Problem description => At the line containing "The page's text", begin an exact copy of the lines below and continue through the final one, with no pictures.

********************

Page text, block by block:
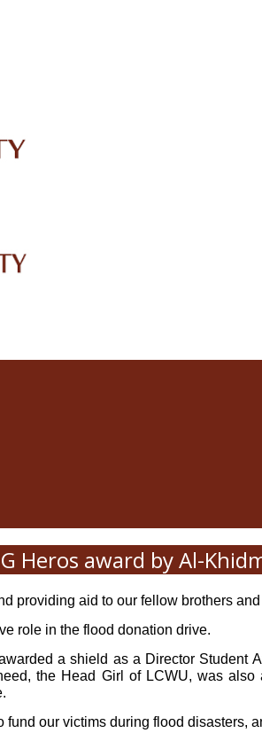
Heros award by Al-
providing aid to our fellow brothers
role in the flood donation drive.
a shield as a Director Student
the Head Girl of LCWU, was
our victims during flood disasters,
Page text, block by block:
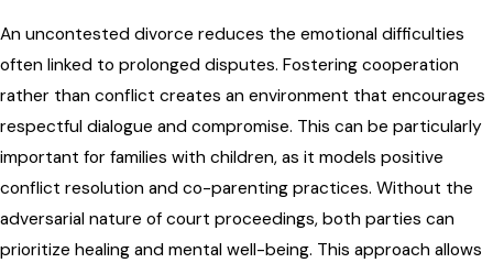
An uncontested divorce reduces the emotional difficulties
often linked to prolonged disputes. Fostering cooperation
rather than conflict creates an environment that encourages
respectful dialogue and compromise. This can be particularly
important for families with children, as it models positive
conflict resolution and co-parenting practices. Without the
adversarial nature of court proceedings, both parties can
prioritize healing and mental well-being. This approach allows
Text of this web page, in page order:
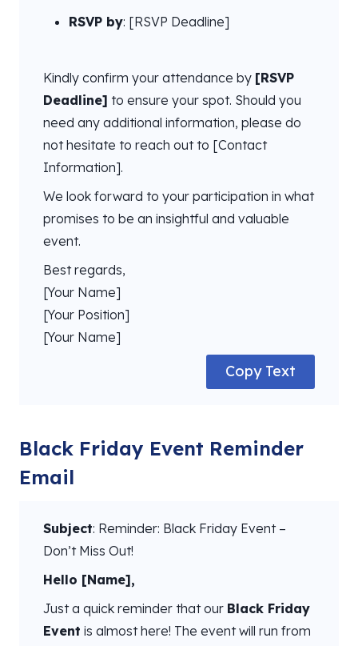
RSVP by: [RSVP Deadline]
Kindly confirm your attendance by [RSVP
Deadline] to ensure your spot. Should you
need any additional information, please do
not hesitate to reach out to [Contact
Information].
We look forward to your participation in what
promises to be an insightful and valuable
event.
Best regards,
[Your Name]
[Your Position]
[Your Name]
Copy Text
Black Friday Event Reminder
Email
Subject: Reminder: Black Friday Event –
Don’t Miss Out!
Hello [Name],
Just a quick reminder that our Black Friday
Event is almost here! The event will run from
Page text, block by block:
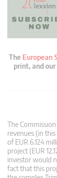
The European
print, and
The
revenues (in
of EUR 6.124
project (EUR
investor would
fact that this
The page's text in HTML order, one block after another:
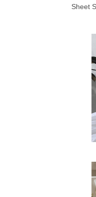
Sheet

********************

Response to the task =>
The page's text in HTML order, one block after another:
Sheet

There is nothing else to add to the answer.